The main purpose of the regression analysis is modeling the expected value of the dependent variable y in terms of the value of the independent variable x. In simple regression, we used the following equation —

  y  = a + bx + e 

Here y — dependent variable, a — intersection y, b — slope, and e — error rate.

In many cases, this linear model will not work. For example, if we analyze the production of a chemical synthesis in terms of the temperature at which the synthesis occurs, then we use a quadratic model.

  y  = a + b1x + b2 ^ 2 + e 

Here y — dependent variable of x, a — intercept y, and e — error rate.

In general, we can simulate it for the nth value.

  y  = a + b1x + b2x ^ 2 + ... . + bnx ^ n 

Since the regression function is linear in terms of unknown variables, therefore, these models are linear in terms of estimation.

Therefore, using the least squares method, let`s calculate the answer value which is y.

Polynomial Regression in Python:
To get the dataset used for polynomial regression analysis, press here .

Step 1: Importing libraries and datasets
Import important libraries and dataset that we use to perform polynomial regression.

# Importing libraries

import numpy as np

import matplotlib.pyplot as plt

import pandas as pd

# Import dataset

datas = pd.read_csv ( `data.csv` )


Step 2: Split the dataset into 2 components

Split the dataset into two components, i.e.

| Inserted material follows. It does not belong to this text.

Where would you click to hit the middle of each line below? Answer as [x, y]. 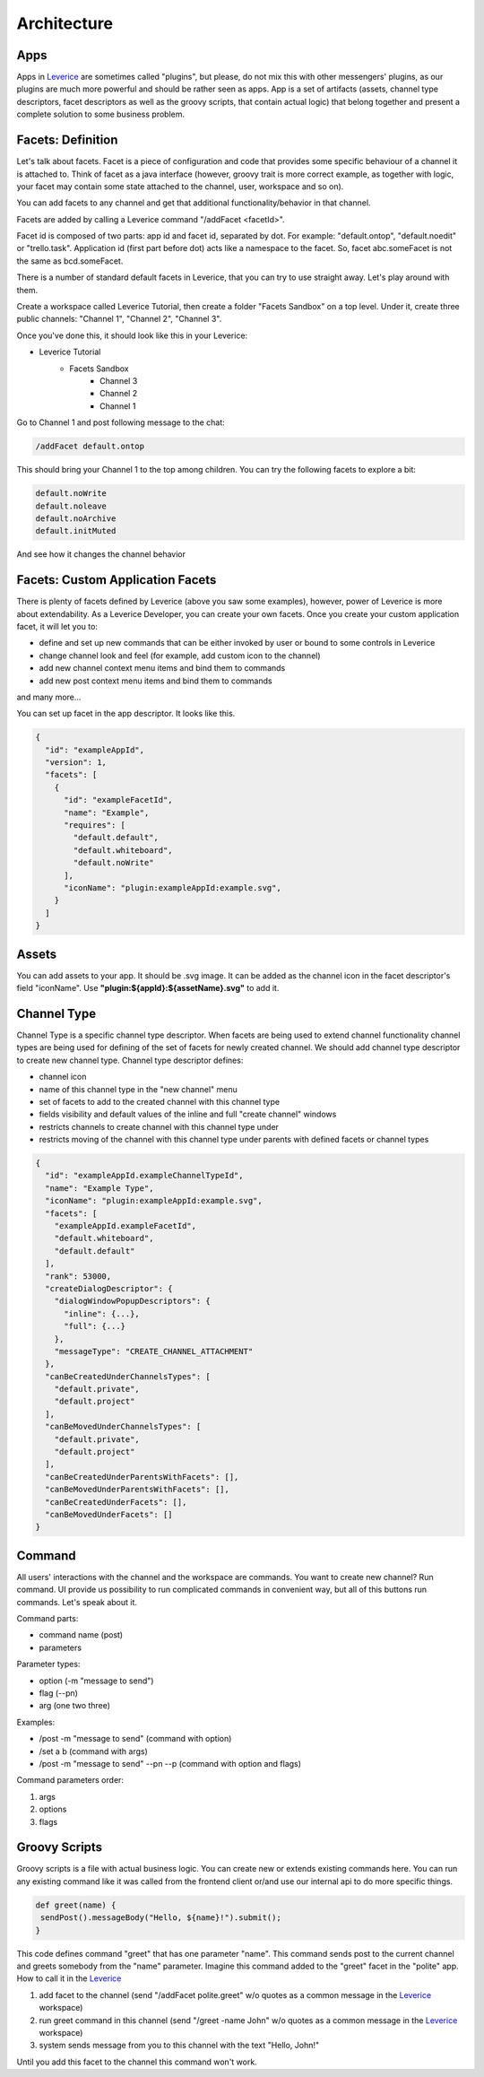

X and yX will contain a column between 1 and 2.y will contain column 2.

X = datas.iloc [:, 1 : 2 ]. Values ​​

y = datas.iloc [:, 2 ]. values ​​

Step 3: Fitting the linear regression to the dataset

Fitting the linear regression model in two components.

# Fit linear regression to the dataset

from sklearn. linear_model import LinearRegression

lin = LinearRegression () (X , y)

Step 4: Fitting a polynomial regression to a dataset

Fitting a polynomial regression model to two components X and y.

# Fitting polynomial regression to the dataset

from sklearn.preprocessing import PolynomialFeatures


poly = PolynomialFeatures (degree = 4 )

X_poly = poly.fit_transform (X) (X_poly, y)

lin2 = LinearRegression () (X_poly, y)

Step 5: In this step, we visualize the linear regression results using scatter plot.

# Visualize linear regression results

plt.scatter (X , y, color = `blue` )


plt.plot (X, lin.predict (X), color = ` red` )

plt.title ( `Linear Regression` )

plt.xlabel ( `Temperature` )

plt.ylabel ( `Pressure` ) ()

Step 6: Render the polynomial regression results using a scatter plot.

# Visualization of polynomial regression results

plt.scatter (X, y, color = `blue` )


plt.plot (X, lin2.predict (poly.fit_transform (X)), color = `red` )

plt.title ( `Polynomial Regression` )

plt.xlabel ( `Temperature` )

plt.ylabel ( `Pressure` ) ()

Step 7: Predicting a new result with linear and polynomial regression.

# Predict a new result using linear regression

lin.predict ( 110.0 )

# Predict new result using polynomial regression

lin2.predict (poly.fit_transform ( 110.0 ))

Benefits of using polynomial regression:

  • A wide range of functions can be tailored for this .
  • A polynomial generally matches a wide range of curvature.
  • A polynomial provides the best approximation of the relationship between dependent and independent.

Disadvantages polynomial regression

  • They are too sensitive to outliers.
  • Having one or two outliers in the data can seriously affect the results of nonlinear analysis.
  • Also, unfortunately, there are fewer model validation tools for detecting outliers in nonlinear regression than for linear regression.